** Records supplied follows **

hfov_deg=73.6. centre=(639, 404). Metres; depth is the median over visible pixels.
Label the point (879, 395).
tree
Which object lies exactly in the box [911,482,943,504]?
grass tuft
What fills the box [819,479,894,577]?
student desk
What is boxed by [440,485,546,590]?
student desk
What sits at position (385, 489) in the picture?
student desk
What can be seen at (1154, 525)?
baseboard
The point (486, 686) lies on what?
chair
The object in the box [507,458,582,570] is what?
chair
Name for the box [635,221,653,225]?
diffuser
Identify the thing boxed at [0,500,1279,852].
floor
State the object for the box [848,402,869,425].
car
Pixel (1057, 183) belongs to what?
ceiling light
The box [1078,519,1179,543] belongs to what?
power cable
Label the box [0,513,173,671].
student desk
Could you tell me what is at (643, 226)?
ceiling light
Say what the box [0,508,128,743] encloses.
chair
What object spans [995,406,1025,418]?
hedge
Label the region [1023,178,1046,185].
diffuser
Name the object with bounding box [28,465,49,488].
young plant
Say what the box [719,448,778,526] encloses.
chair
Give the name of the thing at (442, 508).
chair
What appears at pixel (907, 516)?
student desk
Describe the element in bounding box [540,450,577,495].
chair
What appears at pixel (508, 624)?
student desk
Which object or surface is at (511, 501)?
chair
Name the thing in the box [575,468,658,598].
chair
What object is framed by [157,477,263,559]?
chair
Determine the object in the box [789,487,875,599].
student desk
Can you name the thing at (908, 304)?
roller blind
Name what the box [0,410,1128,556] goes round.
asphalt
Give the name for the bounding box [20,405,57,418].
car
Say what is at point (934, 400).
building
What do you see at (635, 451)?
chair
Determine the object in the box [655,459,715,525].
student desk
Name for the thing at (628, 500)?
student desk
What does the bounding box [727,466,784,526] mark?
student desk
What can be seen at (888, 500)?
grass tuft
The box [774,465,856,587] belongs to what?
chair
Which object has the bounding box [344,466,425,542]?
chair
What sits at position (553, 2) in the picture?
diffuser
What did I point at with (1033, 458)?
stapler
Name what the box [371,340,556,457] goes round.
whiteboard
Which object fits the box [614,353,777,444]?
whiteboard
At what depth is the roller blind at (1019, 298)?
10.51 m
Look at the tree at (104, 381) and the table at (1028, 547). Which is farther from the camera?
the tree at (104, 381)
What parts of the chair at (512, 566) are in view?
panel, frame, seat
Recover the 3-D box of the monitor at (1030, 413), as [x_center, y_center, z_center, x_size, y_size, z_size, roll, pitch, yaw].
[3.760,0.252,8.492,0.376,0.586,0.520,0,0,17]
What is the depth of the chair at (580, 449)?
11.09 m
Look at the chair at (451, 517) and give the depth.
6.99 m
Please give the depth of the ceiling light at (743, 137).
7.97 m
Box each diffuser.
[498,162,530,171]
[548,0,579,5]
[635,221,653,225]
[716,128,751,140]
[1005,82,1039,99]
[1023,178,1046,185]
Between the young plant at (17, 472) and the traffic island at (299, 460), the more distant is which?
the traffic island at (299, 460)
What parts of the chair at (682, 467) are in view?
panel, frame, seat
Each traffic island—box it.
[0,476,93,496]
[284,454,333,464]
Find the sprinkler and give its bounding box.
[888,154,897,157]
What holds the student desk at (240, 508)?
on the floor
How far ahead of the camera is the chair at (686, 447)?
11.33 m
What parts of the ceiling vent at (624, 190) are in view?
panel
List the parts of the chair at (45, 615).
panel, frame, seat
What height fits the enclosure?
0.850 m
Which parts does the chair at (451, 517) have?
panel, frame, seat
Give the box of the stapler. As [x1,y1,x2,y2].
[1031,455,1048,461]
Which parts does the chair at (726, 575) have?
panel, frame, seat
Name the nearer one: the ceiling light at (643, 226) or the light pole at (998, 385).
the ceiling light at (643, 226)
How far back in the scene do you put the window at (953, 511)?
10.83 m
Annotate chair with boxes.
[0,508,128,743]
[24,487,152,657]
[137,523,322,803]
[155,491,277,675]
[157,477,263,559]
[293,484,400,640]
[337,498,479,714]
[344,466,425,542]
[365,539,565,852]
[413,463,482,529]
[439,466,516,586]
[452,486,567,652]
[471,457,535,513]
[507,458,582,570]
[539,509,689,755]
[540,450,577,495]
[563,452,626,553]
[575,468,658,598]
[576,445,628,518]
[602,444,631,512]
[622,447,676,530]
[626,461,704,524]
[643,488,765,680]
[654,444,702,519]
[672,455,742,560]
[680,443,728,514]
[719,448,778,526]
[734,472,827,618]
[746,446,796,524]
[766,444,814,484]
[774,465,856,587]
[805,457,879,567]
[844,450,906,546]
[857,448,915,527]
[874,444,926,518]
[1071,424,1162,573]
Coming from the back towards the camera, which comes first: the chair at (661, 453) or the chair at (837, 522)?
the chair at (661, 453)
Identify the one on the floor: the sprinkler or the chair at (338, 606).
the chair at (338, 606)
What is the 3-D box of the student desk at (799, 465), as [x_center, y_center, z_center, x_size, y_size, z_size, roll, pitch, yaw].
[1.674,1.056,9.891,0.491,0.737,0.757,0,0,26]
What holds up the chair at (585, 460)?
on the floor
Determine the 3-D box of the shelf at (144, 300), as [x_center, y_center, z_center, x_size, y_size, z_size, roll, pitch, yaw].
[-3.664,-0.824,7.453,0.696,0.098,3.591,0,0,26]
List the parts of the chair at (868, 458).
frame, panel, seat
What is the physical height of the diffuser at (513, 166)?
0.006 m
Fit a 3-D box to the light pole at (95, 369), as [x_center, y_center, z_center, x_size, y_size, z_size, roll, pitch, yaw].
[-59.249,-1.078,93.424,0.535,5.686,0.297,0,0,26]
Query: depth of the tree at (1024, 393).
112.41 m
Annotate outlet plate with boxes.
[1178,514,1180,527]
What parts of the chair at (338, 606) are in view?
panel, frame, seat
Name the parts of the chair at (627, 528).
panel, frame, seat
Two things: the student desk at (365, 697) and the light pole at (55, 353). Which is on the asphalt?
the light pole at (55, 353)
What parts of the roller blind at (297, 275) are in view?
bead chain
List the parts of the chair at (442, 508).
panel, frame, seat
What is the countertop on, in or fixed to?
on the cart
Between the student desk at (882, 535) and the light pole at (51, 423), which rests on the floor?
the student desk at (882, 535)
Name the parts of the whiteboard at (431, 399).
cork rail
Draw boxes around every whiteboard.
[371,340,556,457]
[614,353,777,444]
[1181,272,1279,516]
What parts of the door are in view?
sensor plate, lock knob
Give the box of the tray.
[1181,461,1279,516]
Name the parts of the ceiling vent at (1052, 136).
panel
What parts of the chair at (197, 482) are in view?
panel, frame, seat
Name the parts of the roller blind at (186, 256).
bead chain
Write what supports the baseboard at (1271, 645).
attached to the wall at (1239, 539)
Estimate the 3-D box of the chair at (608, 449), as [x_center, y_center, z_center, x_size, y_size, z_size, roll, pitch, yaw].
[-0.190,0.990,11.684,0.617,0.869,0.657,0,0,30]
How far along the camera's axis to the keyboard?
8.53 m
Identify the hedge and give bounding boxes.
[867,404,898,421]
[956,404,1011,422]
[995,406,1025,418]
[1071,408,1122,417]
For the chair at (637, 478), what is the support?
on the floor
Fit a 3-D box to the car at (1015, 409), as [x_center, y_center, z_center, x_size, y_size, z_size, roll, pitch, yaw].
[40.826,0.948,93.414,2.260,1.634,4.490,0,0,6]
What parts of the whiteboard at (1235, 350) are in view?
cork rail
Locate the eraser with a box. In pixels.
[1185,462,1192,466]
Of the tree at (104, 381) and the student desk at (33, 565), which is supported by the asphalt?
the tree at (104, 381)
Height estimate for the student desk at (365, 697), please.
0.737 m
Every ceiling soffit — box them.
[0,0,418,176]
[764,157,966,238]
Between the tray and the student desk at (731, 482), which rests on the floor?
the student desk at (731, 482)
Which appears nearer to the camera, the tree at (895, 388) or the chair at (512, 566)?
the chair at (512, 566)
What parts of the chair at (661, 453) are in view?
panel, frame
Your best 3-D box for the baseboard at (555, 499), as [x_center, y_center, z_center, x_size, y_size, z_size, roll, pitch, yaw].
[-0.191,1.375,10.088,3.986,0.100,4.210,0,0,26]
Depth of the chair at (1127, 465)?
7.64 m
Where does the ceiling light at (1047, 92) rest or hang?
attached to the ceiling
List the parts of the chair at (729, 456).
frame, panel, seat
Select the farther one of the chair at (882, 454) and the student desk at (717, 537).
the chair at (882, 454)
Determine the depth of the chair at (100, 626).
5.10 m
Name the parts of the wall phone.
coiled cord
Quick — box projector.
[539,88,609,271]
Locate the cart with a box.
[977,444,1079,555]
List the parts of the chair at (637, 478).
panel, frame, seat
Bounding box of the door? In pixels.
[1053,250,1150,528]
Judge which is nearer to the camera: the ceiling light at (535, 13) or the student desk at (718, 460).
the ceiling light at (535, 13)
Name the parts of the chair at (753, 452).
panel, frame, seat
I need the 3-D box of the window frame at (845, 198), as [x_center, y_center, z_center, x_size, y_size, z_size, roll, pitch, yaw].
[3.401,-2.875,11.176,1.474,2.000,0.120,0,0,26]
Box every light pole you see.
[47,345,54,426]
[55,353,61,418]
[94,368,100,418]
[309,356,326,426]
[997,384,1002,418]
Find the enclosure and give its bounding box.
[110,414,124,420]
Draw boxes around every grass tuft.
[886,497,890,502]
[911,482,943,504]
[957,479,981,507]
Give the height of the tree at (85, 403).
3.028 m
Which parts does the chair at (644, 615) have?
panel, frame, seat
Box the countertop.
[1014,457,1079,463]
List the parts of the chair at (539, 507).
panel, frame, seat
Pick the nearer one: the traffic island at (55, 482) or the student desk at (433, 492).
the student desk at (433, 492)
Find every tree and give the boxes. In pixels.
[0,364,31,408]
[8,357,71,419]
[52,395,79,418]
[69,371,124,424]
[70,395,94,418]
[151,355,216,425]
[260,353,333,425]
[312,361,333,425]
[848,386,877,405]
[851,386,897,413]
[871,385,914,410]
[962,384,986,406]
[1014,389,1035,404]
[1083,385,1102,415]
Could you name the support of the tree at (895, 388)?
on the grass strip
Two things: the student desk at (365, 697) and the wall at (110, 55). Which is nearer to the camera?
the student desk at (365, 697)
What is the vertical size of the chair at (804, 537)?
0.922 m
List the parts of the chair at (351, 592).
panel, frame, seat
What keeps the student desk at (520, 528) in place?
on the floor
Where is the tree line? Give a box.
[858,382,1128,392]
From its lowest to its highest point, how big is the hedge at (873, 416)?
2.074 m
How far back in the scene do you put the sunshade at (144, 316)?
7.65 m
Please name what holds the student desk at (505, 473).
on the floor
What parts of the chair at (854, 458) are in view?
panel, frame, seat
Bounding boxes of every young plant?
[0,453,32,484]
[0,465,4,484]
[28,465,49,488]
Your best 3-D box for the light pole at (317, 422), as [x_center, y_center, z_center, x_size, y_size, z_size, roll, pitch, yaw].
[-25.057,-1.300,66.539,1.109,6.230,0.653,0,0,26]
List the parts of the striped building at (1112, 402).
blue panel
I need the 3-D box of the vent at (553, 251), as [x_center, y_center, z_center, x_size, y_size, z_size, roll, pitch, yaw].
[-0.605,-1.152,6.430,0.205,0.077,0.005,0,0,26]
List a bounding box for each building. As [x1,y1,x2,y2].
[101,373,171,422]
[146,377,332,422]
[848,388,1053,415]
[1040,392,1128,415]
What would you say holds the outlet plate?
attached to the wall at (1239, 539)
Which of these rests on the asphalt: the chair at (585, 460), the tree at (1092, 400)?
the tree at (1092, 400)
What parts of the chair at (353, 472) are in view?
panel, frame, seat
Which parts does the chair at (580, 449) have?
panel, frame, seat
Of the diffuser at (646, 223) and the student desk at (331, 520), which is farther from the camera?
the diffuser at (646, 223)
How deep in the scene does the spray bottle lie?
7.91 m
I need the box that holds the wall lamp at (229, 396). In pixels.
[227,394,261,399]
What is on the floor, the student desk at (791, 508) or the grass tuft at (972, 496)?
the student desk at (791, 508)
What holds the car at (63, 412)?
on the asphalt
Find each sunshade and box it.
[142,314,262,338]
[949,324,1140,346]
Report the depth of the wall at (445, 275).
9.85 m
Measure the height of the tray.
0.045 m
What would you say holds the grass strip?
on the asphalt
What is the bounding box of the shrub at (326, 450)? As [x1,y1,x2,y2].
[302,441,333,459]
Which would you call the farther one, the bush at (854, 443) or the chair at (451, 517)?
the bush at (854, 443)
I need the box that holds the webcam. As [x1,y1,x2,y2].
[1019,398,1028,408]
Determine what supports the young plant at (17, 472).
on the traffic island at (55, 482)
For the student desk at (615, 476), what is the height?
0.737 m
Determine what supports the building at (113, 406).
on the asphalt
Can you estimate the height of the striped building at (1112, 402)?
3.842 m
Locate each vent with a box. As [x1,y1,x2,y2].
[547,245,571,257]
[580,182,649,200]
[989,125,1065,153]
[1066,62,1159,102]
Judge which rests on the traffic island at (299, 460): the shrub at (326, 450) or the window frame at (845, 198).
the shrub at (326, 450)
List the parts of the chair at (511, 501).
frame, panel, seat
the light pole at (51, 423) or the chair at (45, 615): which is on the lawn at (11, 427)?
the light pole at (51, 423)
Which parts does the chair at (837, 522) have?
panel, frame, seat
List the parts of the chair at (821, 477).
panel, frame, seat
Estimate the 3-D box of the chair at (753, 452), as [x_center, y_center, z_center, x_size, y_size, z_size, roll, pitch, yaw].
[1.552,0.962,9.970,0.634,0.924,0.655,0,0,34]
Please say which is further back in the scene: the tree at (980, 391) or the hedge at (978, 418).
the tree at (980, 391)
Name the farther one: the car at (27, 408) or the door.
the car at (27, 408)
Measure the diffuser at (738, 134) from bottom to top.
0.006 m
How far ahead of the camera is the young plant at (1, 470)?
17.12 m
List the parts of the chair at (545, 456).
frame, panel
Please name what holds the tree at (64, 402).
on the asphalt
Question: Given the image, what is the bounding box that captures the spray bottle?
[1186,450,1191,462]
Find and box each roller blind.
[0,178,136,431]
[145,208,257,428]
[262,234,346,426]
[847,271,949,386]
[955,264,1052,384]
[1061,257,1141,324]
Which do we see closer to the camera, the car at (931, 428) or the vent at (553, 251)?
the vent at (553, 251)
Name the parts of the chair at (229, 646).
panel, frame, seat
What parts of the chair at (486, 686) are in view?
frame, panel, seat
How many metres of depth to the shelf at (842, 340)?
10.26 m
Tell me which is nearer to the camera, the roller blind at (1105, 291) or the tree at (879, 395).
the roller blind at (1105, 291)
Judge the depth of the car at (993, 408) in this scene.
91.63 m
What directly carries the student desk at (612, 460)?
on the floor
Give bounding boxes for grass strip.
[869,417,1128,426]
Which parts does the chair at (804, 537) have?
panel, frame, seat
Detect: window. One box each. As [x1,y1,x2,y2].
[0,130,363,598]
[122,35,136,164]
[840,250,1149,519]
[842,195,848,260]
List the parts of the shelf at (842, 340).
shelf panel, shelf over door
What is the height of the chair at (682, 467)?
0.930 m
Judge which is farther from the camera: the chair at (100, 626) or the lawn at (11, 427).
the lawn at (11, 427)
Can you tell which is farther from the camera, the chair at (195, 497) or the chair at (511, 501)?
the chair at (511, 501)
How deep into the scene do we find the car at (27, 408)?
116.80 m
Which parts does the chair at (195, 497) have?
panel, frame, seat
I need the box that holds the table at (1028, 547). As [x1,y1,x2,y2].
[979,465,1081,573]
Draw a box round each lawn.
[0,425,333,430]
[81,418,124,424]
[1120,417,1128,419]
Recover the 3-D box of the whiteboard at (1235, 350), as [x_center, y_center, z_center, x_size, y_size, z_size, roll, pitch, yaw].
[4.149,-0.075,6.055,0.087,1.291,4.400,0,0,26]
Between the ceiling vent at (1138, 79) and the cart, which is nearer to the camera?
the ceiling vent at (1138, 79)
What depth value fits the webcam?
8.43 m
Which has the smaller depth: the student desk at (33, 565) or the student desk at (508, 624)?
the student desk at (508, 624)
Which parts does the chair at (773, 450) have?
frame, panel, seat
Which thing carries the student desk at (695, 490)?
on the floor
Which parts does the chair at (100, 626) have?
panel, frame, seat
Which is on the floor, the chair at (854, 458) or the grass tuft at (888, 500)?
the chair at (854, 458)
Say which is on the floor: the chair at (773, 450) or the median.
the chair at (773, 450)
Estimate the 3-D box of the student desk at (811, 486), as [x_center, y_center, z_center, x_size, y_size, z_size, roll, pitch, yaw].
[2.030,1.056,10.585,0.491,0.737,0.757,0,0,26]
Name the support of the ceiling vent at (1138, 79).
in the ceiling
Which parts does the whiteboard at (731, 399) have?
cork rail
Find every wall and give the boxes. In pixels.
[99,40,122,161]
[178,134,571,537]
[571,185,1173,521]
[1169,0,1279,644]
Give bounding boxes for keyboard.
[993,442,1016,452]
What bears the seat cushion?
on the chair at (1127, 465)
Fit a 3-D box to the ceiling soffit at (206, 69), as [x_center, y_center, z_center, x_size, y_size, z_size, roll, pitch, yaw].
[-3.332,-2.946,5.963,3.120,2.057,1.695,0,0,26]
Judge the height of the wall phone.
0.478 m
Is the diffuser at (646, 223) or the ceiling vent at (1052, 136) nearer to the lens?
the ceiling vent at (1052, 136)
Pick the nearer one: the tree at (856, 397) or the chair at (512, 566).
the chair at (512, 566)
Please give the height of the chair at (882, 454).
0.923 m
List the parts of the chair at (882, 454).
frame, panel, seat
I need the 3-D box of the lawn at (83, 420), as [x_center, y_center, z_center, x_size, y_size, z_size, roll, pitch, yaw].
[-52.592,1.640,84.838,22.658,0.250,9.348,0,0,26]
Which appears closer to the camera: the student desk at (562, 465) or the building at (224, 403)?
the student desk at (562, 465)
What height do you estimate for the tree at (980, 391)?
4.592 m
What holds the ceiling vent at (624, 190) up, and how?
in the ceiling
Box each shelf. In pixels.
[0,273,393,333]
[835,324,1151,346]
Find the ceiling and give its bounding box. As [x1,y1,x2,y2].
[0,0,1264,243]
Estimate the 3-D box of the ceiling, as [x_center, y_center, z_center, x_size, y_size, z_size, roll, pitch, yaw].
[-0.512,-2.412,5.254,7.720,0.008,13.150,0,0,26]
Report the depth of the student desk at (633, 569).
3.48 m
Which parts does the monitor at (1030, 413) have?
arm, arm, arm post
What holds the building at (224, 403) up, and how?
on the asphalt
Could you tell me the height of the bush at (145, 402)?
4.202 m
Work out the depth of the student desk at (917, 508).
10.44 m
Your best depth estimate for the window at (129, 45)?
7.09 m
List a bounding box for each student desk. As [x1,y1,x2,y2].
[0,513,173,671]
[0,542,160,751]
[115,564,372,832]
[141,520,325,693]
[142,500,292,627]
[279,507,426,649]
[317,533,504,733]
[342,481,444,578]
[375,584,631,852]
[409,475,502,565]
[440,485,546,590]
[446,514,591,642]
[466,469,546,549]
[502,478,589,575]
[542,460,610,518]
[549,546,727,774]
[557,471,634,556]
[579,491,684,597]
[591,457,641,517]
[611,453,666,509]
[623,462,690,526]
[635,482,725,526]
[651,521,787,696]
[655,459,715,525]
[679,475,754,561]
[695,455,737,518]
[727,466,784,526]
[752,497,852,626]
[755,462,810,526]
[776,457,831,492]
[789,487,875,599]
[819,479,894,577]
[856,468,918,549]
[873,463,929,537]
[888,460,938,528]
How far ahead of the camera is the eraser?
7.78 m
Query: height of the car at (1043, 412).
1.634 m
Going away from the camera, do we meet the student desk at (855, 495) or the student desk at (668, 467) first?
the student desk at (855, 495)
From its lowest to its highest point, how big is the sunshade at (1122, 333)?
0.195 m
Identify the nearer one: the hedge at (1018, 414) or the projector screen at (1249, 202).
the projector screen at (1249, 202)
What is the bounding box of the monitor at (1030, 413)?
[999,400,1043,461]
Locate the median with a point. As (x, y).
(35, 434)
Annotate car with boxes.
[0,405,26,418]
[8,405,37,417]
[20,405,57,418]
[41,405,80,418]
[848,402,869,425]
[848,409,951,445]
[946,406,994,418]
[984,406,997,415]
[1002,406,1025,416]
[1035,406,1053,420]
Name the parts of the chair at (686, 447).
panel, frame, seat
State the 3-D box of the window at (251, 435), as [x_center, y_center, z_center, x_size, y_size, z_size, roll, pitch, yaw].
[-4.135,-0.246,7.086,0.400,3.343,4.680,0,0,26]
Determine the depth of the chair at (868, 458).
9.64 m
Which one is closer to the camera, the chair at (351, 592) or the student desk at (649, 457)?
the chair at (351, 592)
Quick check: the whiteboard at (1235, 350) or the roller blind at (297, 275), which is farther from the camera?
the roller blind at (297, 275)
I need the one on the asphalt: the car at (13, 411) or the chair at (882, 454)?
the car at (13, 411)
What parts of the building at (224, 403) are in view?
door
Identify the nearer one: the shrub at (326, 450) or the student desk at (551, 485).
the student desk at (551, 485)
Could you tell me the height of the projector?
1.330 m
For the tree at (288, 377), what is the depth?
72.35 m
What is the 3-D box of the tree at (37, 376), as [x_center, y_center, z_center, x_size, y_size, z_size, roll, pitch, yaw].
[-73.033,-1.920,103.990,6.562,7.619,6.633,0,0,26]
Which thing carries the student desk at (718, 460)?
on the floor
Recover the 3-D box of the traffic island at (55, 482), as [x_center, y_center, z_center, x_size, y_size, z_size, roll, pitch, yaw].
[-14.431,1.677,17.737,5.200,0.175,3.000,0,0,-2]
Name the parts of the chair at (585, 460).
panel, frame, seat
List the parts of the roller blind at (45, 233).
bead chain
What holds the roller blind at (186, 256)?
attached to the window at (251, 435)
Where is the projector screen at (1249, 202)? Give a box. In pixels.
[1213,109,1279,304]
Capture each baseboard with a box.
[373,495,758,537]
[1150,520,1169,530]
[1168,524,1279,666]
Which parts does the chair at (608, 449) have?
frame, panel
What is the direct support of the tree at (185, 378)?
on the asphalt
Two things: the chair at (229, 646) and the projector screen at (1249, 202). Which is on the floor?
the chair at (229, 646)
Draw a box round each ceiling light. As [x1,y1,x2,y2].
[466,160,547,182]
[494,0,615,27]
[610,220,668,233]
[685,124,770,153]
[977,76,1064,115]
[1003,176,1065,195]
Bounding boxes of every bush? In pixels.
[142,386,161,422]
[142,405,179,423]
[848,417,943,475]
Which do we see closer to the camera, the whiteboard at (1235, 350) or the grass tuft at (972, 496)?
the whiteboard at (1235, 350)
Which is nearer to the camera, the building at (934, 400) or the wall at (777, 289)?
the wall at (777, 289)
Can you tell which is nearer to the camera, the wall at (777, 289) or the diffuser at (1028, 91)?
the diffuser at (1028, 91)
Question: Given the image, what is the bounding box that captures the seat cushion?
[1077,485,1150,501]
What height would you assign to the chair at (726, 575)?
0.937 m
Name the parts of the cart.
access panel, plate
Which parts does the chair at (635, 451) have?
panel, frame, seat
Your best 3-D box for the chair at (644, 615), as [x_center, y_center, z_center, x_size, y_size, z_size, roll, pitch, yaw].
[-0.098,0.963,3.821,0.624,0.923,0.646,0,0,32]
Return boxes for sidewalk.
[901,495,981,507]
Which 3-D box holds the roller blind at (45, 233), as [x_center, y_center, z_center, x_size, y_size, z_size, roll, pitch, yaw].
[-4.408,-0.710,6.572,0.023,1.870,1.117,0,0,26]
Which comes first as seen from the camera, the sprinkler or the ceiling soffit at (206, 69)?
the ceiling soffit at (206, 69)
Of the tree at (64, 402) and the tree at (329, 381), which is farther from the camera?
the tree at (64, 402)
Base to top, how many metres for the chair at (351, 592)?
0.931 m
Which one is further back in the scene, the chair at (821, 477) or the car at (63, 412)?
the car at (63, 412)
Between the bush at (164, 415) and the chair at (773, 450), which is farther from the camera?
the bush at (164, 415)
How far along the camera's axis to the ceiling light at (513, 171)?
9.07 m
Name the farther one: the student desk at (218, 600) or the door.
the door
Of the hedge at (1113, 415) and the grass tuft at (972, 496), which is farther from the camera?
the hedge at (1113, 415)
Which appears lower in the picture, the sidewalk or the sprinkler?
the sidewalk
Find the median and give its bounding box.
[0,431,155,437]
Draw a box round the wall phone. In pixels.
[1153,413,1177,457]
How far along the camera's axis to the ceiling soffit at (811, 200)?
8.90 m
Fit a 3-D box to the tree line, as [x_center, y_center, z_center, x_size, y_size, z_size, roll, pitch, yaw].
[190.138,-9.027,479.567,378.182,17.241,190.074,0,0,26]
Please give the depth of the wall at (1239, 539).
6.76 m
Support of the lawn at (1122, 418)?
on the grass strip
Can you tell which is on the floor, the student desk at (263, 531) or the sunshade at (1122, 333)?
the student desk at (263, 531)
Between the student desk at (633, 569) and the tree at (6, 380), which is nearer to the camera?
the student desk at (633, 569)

** End of Records supplied **

Exactly the lines from the one holding "Name the farther one: the student" through the end of the data are to be repeated, with both ends included.

Name the farther one: the student desk at (218, 600) or the door.
the door
Of the hedge at (1113, 415) and the grass tuft at (972, 496), which is farther from the camera?
the hedge at (1113, 415)
Which appears lower in the picture, the sidewalk or the sprinkler?
the sidewalk
Find the median and give its bounding box.
[0,431,155,437]
Draw a box round the wall phone. In pixels.
[1153,413,1177,457]
How far along the camera's axis to the ceiling soffit at (811, 200)?
8.90 m
Fit a 3-D box to the tree line, as [x_center, y_center, z_center, x_size, y_size, z_size, roll, pitch, yaw].
[190.138,-9.027,479.567,378.182,17.241,190.074,0,0,26]
Please give the depth of the wall at (1239, 539).
6.76 m
Support of the lawn at (1122, 418)?
on the grass strip
Can you tell which is on the floor, the student desk at (263, 531) or the sunshade at (1122, 333)?
the student desk at (263, 531)
Between the student desk at (633, 569) and the tree at (6, 380), which is nearer to the camera?
the student desk at (633, 569)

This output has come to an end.